Cheers Daniel,
If I may, I would just like to show you what I have so far for the ISR code for the serial interrupt.
my channel that I am using to store the received command is called RX_chars. The function below gets attached to the serial object - pc in main().
The function is not working as expected however as it seems to send a signal for a single received command. Followed by the program crashing. I know the program stops functioning as I have a LED toggling as one of the processes.
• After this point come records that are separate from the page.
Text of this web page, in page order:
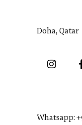
Doha, Qatar
Whatsapp:
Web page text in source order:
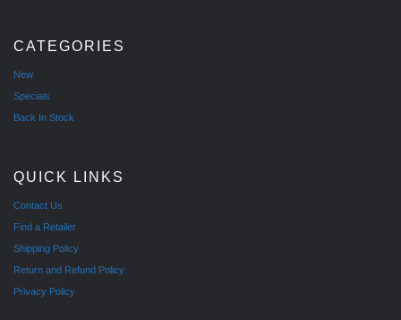
CATEGORIES
New
Specials
Back In Stock
QUICK LINKS
Contact Us
Find a Retailer
Shipping Policy
Return and Refund Policy
Privacy Policy
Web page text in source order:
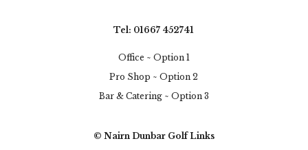
Tel: 01667 452741
Office ~ Option 1
Pro Shop ~ Option 2
Bar & Catering ~ Option 3
© Nairn Dunbar Golf Links
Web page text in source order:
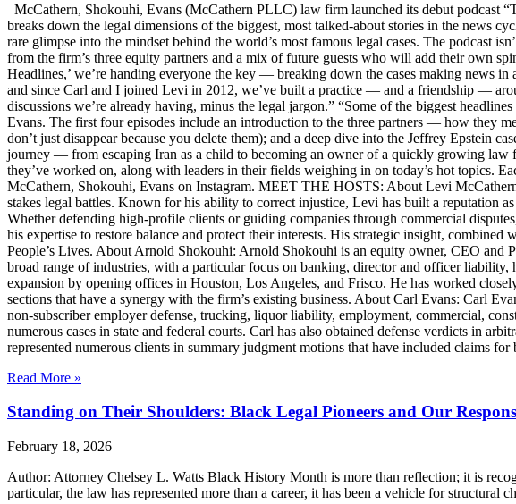
McCathern, Shokouhi, Evans (McCathern PLLC) law firm launched its debut podcast
breaks down the legal dimensions of the biggest, most talked-about stories in the news
rare glimpse into the mindset behind the world’s most famous legal cases. The podcast
from the firm’s three equity partners and a mix of future guests who will add their own
Headlines,’ we’re handing everyone the key — breaking down the cases making news
and since Carl and I joined Levi in 2012, we’ve built a practice — and a friendship —
discussions we’re already having, minus the legal jargon.” “Some of the biggest
Evans. The first four episodes include an introduction to the three partners — how they
don’t just disappear because you delete them); and a deep dive into the Jeffrey Epstein
journey — from escaping Iran as a child to becoming an owner of a quickly growing law
they’ve worked on, along with leaders in their fields weighing in on today’s hot topics.
McCathern, Shokouhi, Evans on Instagram. MEET THE HOSTS: About Levi
stakes legal battles. Known for his ability to correct injustice, Levi has built a reputation
Whether defending high-profile clients or guiding companies through commercial
his expertise to restore balance and protect their interests. His strategic insight,
People’s Lives. About Arnold Shokouhi: Arnold Shokouhi is an equity owner, CEO and
broad range of industries, with a particular focus on banking, director and officer
expansion by opening offices in Houston, Los Angeles, and Frisco. He has worked
sections that have a synergy with the firm’s existing business. About Carl Evans: Carl
non-subscriber employer defense, trucking, liquor liability, employment, commercial,
numerous cases in state and federal courts. Carl has also obtained defense verdicts in
represented numerous clients in summary judgment motions that have included claims
Read More »
Standing on Their Shoulders: Black Legal Pioneers and Our
February 18, 2026
Author: Attorney Chelsey L. Watts Black History Month is more than reflection; it is
particular, the law has represented more than a career, it has been a vehicle for
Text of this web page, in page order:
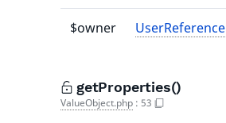
$owner UserReference
getProperties()
ValueObject.php : 53
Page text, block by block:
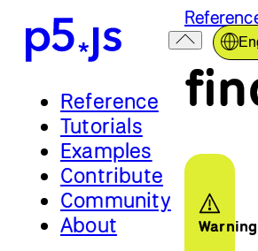
Reference
Tutorials
Examples
Contribute
Community
About
Warning
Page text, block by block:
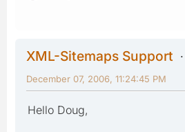
XML-Sitemaps Support
December 07, 2006, 11:24:45 PM
Hello Doug,
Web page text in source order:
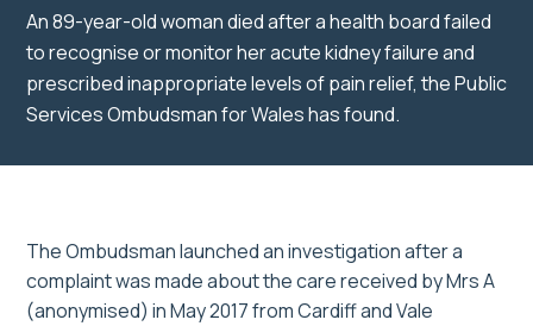
An 89-year-old woman died after a health board failed
to recognise or monitor her acute kidney failure and
prescribed inappropriate levels of pain relief, the Public
Services Ombudsman for Wales has found.
The Ombudsman launched an investigation after a
complaint was made about the care received by Mrs A
(anonymised) in May 2017 from Cardiff and Vale
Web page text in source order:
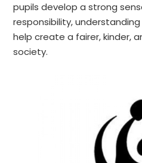
pupils develop a strong
responsibility,
help create a fairer, kinder,
society.
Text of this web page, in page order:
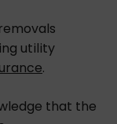
utility
.
that the
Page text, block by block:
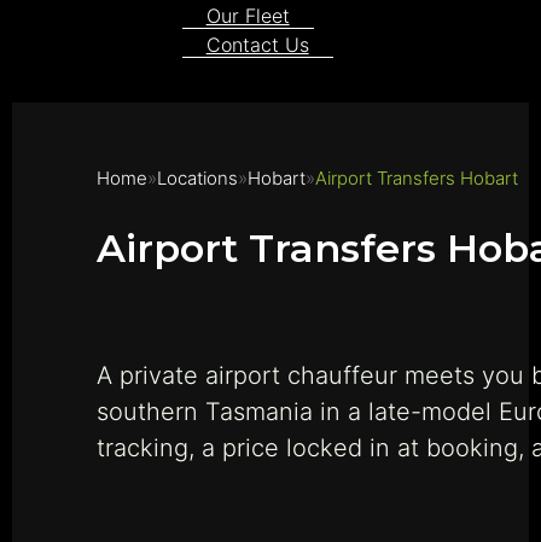
Our Fleet
Contact Us
Home Locations Hobart Airport Transfers Hobart
Airport Transfers
A private airport chauffeur meets you
southern Tasmania in a late-model
tracking, a price locked in at booking,
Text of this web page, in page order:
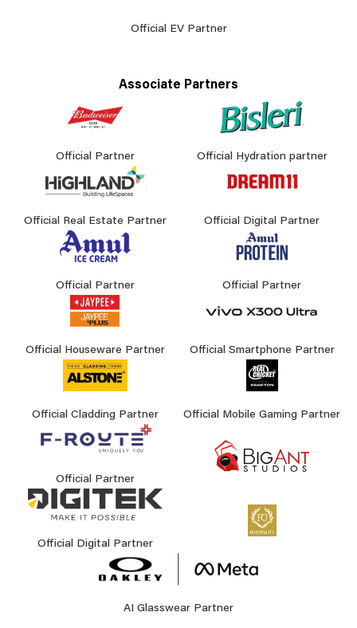
Official EV Partner
Associate Partners
Official Partner Official Hydration partner
Official Real Estate Partner Official Digital Partner
Official Partner Official Partner
Official Houseware Partner Official Smartphone Partner
Official Cladding Partner Official Mobile Gaming Partner
Official Partner
Official Digital Partner
AI Glasswear Partner

This stops occurring.
#ifndef SERIAL_H
#define SERIAL_H
#include <processes.h>
Serial pc(USBTX, USBRX); // tx, rx
void signal_serial() //signal RTOS event that RXinterrupt has been asserted
{
char temp = 0;
OS::TISRW ISR;
while(pc.readable())
{
temp = pc.getc();
if(temp !='\n')
RX_chars.push(temp);
else if(temp == '\n')
{
RX_chars.push('\0');
RX_flag.Signal();
}
}
}
#endif
I think I am doing something wrong in my interrupt ISR as shown above.
For clarity, I have included the program which, when it is finished will parse the command and deal with it.
#pragma once
#ifndef COMMAND_HANDLER_H
#define COMMAND_HANDLER_H
#include
template<> OS_PROCESS void Command_handler::Exec() //serial stream handling process
{
char RX_Command[100] = "";
for(;;)
{
RX_flag.Wait(); //suspend and wait for a command
RX_chars.read(RX_Command, RX_chars.get_count());
RX_chars.flush(); //flush the channel
pc.printf("Command received was: %s \n", RX_Command);
}
}
#endif
Thanks again.
Greg
I know there were FreeRTOS ports done before but they used an external compiler and I personally find FreeRTOS big and confusing. I looked around and found something called scmRTOS. It makes quite heavy use of C++ OOP and templates so I was a bit skeptical at first, but looks like it's used quite sensibly - to make most of the OS configuration resolve at compile-time. No RTTI or exceptions are used, and the generated code looks quite compact.
There was a port for Cortex-M3 (STM32, but chip-specific bits were nicely isolated), so I could make it compile with the online compiler pretty quickly. And it does seem to work - I have three processes running which communicate using "event flags" (binary semaphores) and happily toggle the leds. The docs are somewhat Runglish-y, but at least the are some available!
Check it out: scmRTOS_test
If you want to use the code for your own program, don't forget to change at least the process count in scmRTOS_config.h.
I'm still learning the code myself but if you have any questions, ask away - I can at least cross-check with the Russian docs.